Тьма в полдень - Слепухин Юрий Григорьевич. Страница 40
Людмила лежала, кутаясь в пальто, подмостив под голову рюкзак. Как тогда сказала Таня – «угораздило же нас родиться в историческую эпоху»? Для историков эти сороковые годы будут просто кладом... для историков, для социологов. Сколько проблем, сколько неожиданностей! Вдруг, в середине двадцатого века, в цивилизованном государстве возрождаются институты рабовладельческого общества. Как? Почему? Никто ведь этого не предвидел, не мог предвидеть. И вот по тем самым местам, где четыреста лет назад татары гнали на невольничьи рынки свой ясырь, снова везут полонянок – на этот раз, правда, в другом направлении. И везут не в гаремы, а на заводы, только и разницы. А впрочем, и на этот счет нельзя быть уверенной...

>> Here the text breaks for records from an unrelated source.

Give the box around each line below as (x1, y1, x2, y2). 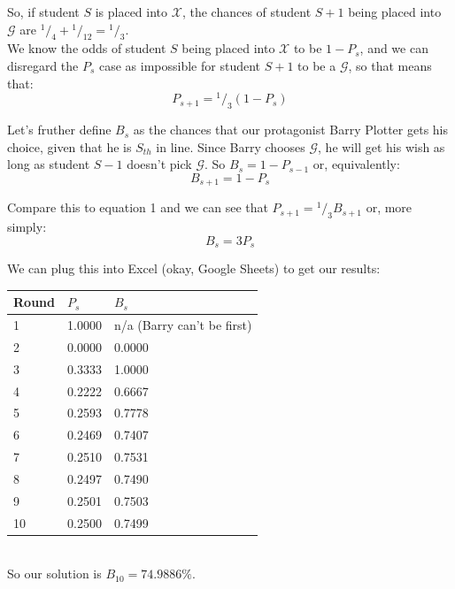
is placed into (95, 3, 168, 20)
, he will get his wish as (318, 137, 445, 156)
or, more (366, 198, 413, 217)
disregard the (7, 56, 79, 74)
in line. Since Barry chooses (156, 137, 305, 156)
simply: (7, 218, 47, 236)
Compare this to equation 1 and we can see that (7, 198, 268, 217)
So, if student (7, 3, 80, 20)
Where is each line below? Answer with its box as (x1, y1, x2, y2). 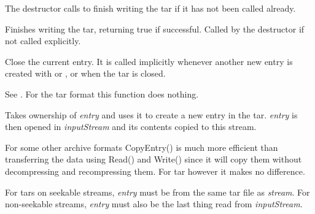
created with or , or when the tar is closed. (5, 67, 166, 80)
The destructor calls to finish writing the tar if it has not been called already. (5, 2, 296, 14)
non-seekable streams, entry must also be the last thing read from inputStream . (5, 197, 303, 210)
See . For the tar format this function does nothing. (5, 87, 199, 100)
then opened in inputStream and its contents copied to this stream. (5, 120, 257, 133)
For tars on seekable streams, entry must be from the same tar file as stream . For (5, 185, 310, 198)
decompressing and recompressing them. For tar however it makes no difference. (5, 164, 305, 177)
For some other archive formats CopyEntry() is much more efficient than (5, 140, 278, 153)
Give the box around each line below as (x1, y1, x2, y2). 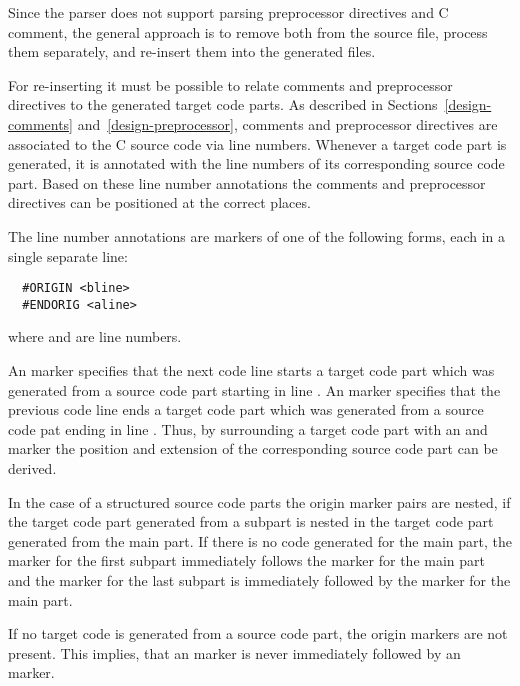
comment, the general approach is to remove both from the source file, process (8, 21, 488, 42)
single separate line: (8, 245, 128, 266)
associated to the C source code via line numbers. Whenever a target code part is (8, 133, 507, 154)
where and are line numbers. (8, 326, 182, 347)
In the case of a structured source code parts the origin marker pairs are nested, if (8, 491, 511, 512)
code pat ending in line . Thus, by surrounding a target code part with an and (8, 418, 488, 439)
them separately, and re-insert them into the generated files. (8, 41, 376, 62)
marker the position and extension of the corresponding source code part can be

Ей теперь почему-то было уже почти не страшно. Так или иначе, она пропала. Глупо как все получилось... Не сорвись она тогда на бирже, не вступи в разговор с этой Винкельман, та не обратила бы на нее никакого внимания. Кто ее дернул вылезти со своим знанием немецкого... В такие моменты ведь не всегда соображаешь, что лучше и что хуже. Ее просто взорвал этот наглый тон: «...могла бы сойти за девушку из хорошей семьи, если бы не отрепья...» До чего глупо, надо было взять себя в руки, ответить через переводчицу и уйти...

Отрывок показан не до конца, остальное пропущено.